The “Search Tool for the Retrieval of Interacting Genes/Proteins (STRING)” database version 11.5 (https://string-db.org/) was used for the construction of the protein–protein interaction (PPI) network for each gene list. Cytoscape software version 3.9.1 and the cytoHubba tool were also used to visualize the PPI networks and calculate the top 20 hub genes for each network.

Figure 2 illustrates networks of the top 20 hub genes for each gene list. As the figure presented, SERPINE 1 (a gene involved in inhibition of fibrinolysis and stimulation of thrombophilia), HGF (a protein regulating cell growth, motility, and angiogenesis), and CCL2 (one of the cytokine-related genes) were the top 3 hub genes of infected choroid plexus’ upregulated genes. On the other hand, top hub genes of downregulated genes of infected choroid plexus organoids were CDHR1 (a gene belonging to the cadherin family and mutation of this gene was associated with retinal dystrophies), PPARGC1A (a gene needed for energy metabolism), and RSAD2 (an antiviral gene).

Fig. 2
figure 2

The top 20 hub genes derived from protein–protein interaction networks based on upregulated genes of SARS-CoV-2-infected liver organoids (A), SARS-CoV-2-infected choroid plexus organoids (B), and SARS-CoV-2-infected A549 cells (C) besides downregulated genes of SARS-CoV-2-infected liver organoids (D), SARS-CoV-2-infected choroid plexus organoids (E), and SARS-CoV-2-infected A549 cells (F)

For liver organoids, CCL2, CCL5, and CXCL10 involved in the cytokine response were the top upregulated hub genes. Also, HAO2, BAAT, and SLC27A2 were the top 3 downregulated hub genes mainly involved in hepatic metabolic processes.

CMap analysis

The “CMap build 02” (https://portals.broadinstitute.org/cmap/), available in the PharmacoGx package, was used for connectivity map analysis (Smirnov et al. 2016). Lists of the identified DEGs were uploaded as the input data separately followed by querying the CMap library of gene expression profiles of various compounds. The results were presented with a connectivity score for each drug/compound-disease pair.

Ten compounds significantly reversed genomic signatures of infected hPSCs-derived liver organoids; “fasudil,” “dicoumarol,” and “cycloserine” had the most negative connectivity scores. Interestingly, previous experiments have also shown substantial effectiveness of fasudil for a wide range of liver injuries (Thorlacius et al. 2006).
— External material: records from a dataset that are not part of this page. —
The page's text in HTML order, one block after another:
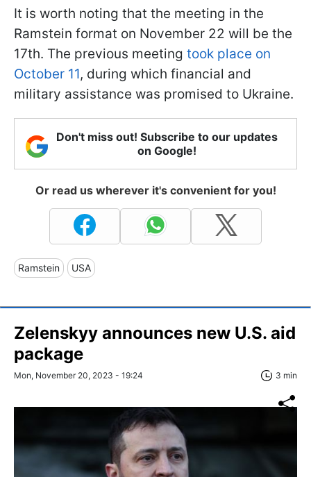
It is worth noting that the meeting in the
Ramstein format on November 22 will be the
17th. The previous meeting took place on
October 11, during which financial and
military assistance was promised to Ukraine.
Don't miss out! Subscribe to our updates
on Google!
Or read us wherever it's convenient for you!
Ramstein USA
Zelenskyy announces new U.S. aid
package
Mon, November 20, 2023 - 19:24 3 min

Fasudil has been also proposed as the potential prophylactic and therapeutic agent for COVID-19-infected critically ill patients (Abedi et al. 2020).
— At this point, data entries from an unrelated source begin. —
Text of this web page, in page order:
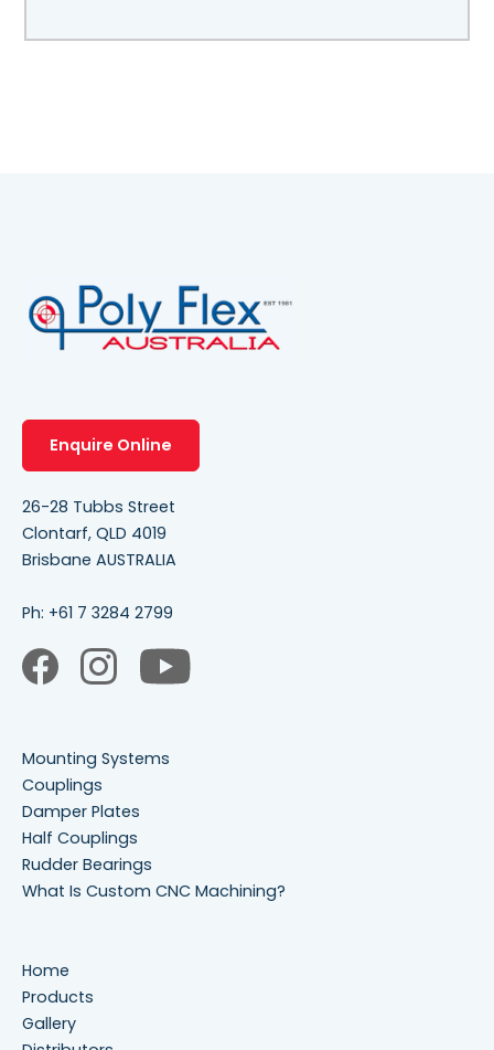
Enquire Online
26-28 Tubbs Street
Clontarf, QLD 4019
Brisbane AUSTRALIA
Ph: +61 7 3284 2799
Mounting Systems
Couplings
Damper Plates
Half Couplings
Rudder Bearings
What Is Custom CNC Machining?
Home
Products
Gallery

For SARS-CoV-2-infected hiPSCs-derived choroid plexus organoids, “cimetidine,” “6-azathymine,” and “amylocaine” had the highest scores. Available studies have discussed potential therapeutic and prophylactic effects of histamine H2 receptor antagonists such as the cimetidine on COVID-19 mainly through H2 receptor-mediated immunomodulatory actions on mast cells (Ennis and Tiligada 2021). Furthermore, the possible effects of histamine H2 receptor antagonists on the brain are still under investigation. As Jiang et al. revealed, histamine H2 receptor antagonists can promote the oligodendrocyte differentiation, remyelination, and recovery of cognition and motor functions following hypoxic-ischemic encephalopathy (Jiang et al. 2021).
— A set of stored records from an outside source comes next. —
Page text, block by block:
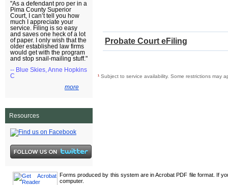
"As a defendant pro per in a
Pima County Superior
Court, I can’t tell you how
much I appreciate your
service. Filing is so easy
and saves one heck of a lot
of paper. I only wish that the
older established law firms
would get with the program
and stop snail-mailing stuff."
-- Blue Skies, Anne Hopkins
C
more
Resources
Probate Court eFiling
¹ Subject to service availability. Some restrictions may
Forms produced by this system are in Acrobat PDF file format. If
computer.
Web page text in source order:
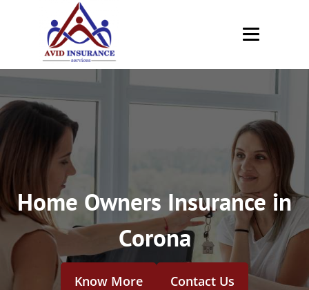
Home Owners Insurance in
Corona
Know More Contact Us
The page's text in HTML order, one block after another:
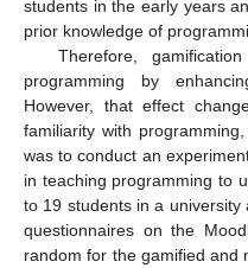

Besides, “tocainide,” “amantadine,” and “khellin” were identified to significantly reverse transcriptomic signatures of SARS-CoV-2-infected A549 cells (supplement 1).

In conclusion, comparing transcriptomic profiling of SARS-CoV-2-infected extrapulmonary organs in this study has revealed that functional biological pathways enriched during the infection vary substantially among different organs. SARS-CoV-2 infection can trigger brain tissue damage and angiogenesis besides suppressing CSF production. However, infected hepatic cell lines showed a more significant inflammatory response with downregulation of essential metabolic and detoxification processes. This evidence strongly supports the theory that the virus involves various organs with different underlying mechanisms confirming that applying the same treatments for patients with the involvement of different organs is not reasonable. Moreover, proposing novel methods to apply personalized therapy based on the “omics” data should also be considered as a further step.